> **Material provided**

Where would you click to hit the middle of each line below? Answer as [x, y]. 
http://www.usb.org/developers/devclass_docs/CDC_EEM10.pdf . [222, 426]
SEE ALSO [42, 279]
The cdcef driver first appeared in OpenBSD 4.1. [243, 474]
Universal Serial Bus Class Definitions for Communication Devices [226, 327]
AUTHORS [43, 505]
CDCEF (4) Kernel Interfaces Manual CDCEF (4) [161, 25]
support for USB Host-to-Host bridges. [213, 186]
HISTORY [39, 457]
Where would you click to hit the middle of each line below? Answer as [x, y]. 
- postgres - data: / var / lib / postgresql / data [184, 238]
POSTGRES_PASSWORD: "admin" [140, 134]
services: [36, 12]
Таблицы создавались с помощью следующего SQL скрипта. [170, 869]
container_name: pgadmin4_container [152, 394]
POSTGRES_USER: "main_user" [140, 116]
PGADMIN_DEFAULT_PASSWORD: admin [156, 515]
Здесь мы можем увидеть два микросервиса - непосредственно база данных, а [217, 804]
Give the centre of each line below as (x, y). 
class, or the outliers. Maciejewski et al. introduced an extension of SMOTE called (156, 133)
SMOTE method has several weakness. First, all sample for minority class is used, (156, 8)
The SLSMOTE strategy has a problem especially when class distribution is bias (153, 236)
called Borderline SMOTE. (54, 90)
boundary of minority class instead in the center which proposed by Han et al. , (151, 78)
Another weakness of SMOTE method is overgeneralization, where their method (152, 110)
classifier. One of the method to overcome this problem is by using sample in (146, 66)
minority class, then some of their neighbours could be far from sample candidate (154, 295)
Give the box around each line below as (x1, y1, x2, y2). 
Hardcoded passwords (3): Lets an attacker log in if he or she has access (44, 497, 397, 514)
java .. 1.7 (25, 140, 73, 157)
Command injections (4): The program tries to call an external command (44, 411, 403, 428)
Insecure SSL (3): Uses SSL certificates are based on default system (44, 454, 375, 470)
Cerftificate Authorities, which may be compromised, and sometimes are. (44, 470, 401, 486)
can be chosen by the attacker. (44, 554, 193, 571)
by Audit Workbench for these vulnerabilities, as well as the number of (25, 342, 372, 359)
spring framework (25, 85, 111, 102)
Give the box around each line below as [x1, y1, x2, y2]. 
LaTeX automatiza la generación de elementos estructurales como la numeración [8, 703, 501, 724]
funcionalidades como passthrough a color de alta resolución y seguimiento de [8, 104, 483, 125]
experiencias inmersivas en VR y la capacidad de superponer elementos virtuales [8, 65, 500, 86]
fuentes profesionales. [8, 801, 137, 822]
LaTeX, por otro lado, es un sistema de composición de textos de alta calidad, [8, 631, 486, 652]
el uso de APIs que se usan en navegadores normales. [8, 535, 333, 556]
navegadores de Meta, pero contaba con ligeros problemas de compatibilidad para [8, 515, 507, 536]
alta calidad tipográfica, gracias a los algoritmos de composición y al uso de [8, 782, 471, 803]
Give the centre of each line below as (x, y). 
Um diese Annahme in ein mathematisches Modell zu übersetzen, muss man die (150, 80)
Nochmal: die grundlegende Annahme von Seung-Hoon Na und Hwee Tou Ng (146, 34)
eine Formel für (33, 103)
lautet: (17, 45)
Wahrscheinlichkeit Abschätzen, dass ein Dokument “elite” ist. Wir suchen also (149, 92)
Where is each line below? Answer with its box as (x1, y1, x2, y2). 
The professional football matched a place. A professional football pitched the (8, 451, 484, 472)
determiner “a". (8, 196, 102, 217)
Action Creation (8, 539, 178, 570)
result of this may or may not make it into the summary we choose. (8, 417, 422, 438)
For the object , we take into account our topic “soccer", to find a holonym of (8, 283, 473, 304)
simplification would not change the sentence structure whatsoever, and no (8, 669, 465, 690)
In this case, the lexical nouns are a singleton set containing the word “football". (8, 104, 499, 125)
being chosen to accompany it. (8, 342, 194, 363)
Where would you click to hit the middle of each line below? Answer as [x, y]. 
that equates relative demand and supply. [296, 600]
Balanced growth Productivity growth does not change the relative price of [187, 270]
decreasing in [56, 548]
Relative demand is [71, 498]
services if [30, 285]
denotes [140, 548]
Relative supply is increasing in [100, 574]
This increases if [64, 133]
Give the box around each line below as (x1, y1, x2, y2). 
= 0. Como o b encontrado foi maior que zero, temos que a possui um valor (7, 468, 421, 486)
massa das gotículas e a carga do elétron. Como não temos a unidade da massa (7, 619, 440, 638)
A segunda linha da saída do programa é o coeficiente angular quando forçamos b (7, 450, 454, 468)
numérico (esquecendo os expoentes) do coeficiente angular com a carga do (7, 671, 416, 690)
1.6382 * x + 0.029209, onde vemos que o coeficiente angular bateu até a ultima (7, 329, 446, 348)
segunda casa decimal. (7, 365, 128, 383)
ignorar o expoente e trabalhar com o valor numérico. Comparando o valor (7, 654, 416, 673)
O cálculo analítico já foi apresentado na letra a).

> **Task prompt**
Every record above belongs in the answer, reproduced exactly.

> **Your solution**
Where would you click to hit the middle of each line below? Answer as [x, y]. 
http://www.usb.org/developers/devclass_docs/CDC_EEM10.pdf . [222, 426]
SEE ALSO [42, 279]
The cdcef driver first appeared in OpenBSD 4.1. [243, 474]
Universal Serial Bus Class Definitions for Communication Devices [226, 327]
AUTHORS [43, 505]
CDCEF (4) Kernel Interfaces Manual CDCEF (4) [161, 25]
support for USB Host-to-Host bridges. [213, 186]
HISTORY [39, 457]
Where would you click to hit the middle of each line below? Answer as [x, y]. 
- postgres - data: / var / lib / postgresql / data [184, 238]
POSTGRES_PASSWORD: "admin" [140, 134]
services: [36, 12]
Таблицы создавались с помощью следующего SQL скрипта. [170, 869]
container_name: pgadmin4_container [152, 394]
POSTGRES_USER: "main_user" [140, 116]
PGADMIN_DEFAULT_PASSWORD: admin [156, 515]
Здесь мы можем увидеть два микросервиса - непосредственно база данных, а [217, 804]
Give the centre of each line below as (x, y). 
class, or the outliers. Maciejewski et al. introduced an extension of SMOTE called (156, 133)
SMOTE method has several weakness. First, all sample for minority class is used, (156, 8)
The SLSMOTE strategy has a problem especially when class distribution is bias (153, 236)
called Borderline SMOTE. (54, 90)
boundary of minority class instead in the center which proposed by Han et al. , (151, 78)
Another weakness of SMOTE method is overgeneralization, where their method (152, 110)
classifier. One of the method to overcome this problem is by using sample in (146, 66)
minority class, then some of their neighbours could be far from sample candidate (154, 295)
Give the box around each line below as (x1, y1, x2, y2). 
Hardcoded passwords (3): Lets an attacker log in if he or she has access (44, 497, 397, 514)
java .. 1.7 (25, 140, 73, 157)
Command injections (4): The program tries to call an external command (44, 411, 403, 428)
Insecure SSL (3): Uses SSL certificates are based on default system (44, 454, 375, 470)
Cerftificate Authorities, which may be compromised, and sometimes are. (44, 470, 401, 486)
can be chosen by the attacker. (44, 554, 193, 571)
by Audit Workbench for these vulnerabilities, as well as the number of (25, 342, 372, 359)
spring framework (25, 85, 111, 102)
Give the box around each line below as [x1, y1, x2, y2]. 
LaTeX automatiza la generación de elementos estructurales como la numeración [8, 703, 501, 724]
funcionalidades como passthrough a color de alta resolución y seguimiento de [8, 104, 483, 125]
experiencias inmersivas en VR y la capacidad de superponer elementos virtuales [8, 65, 500, 86]
fuentes profesionales. [8, 801, 137, 822]
LaTeX, por otro lado, es un sistema de composición de textos de alta calidad, [8, 631, 486, 652]
el uso de APIs que se usan en navegadores normales. [8, 535, 333, 556]
navegadores de Meta, pero contaba con ligeros problemas de compatibilidad para [8, 515, 507, 536]
alta calidad tipográfica, gracias a los algoritmos de composición y al uso de [8, 782, 471, 803]
Give the centre of each line below as (x, y). 
Um diese Annahme in ein mathematisches Modell zu übersetzen, muss man die (150, 80)
Nochmal: die grundlegende Annahme von Seung-Hoon Na und Hwee Tou Ng (146, 34)
eine Formel für (33, 103)
lautet: (17, 45)
Wahrscheinlichkeit Abschätzen, dass ein Dokument “elite” ist. Wir suchen also (149, 92)
Where is each line below? Answer with its box as (x1, y1, x2, y2). 
The professional football matched a place. A professional football pitched the (8, 451, 484, 472)
determiner “a". (8, 196, 102, 217)
Action Creation (8, 539, 178, 570)
result of this may or may not make it into the summary we choose. (8, 417, 422, 438)
For the object , we take into account our topic “soccer", to find a holonym of (8, 283, 473, 304)
simplification would not change the sentence structure whatsoever, and no (8, 669, 465, 690)
In this case, the lexical nouns are a singleton set containing the word “football". (8, 104, 499, 125)
being chosen to accompany it. (8, 342, 194, 363)
Where would you click to hit the middle of each line below? Answer as [x, y]. 
that equates relative demand and supply. [296, 600]
Balanced growth Productivity growth does not change the relative price of [187, 270]
decreasing in [56, 548]
Relative demand is [71, 498]
services if [30, 285]
denotes [140, 548]
Relative supply is increasing in [100, 574]
This increases if [64, 133]
Give the box around each line below as (x1, y1, x2, y2). 
= 0. Como o b encontrado foi maior que zero, temos que a possui um valor (7, 468, 421, 486)
massa das gotículas e a carga do elétron. Como não temos a unidade da massa (7, 619, 440, 638)
A segunda linha da saída do programa é o coeficiente angular quando forçamos b (7, 450, 454, 468)
numérico (esquecendo os expoentes) do coeficiente angular com a carga do (7, 671, 416, 690)
1.6382 * x + 0.029209, onde vemos que o coeficiente angular bateu até a ultima (7, 329, 446, 348)
segunda casa decimal. (7, 365, 128, 383)
ignorar o expoente e trabalhar com o valor numérico. Comparando o valor (7, 654, 416, 673)
O cálculo analítico já foi apresentado na letra a).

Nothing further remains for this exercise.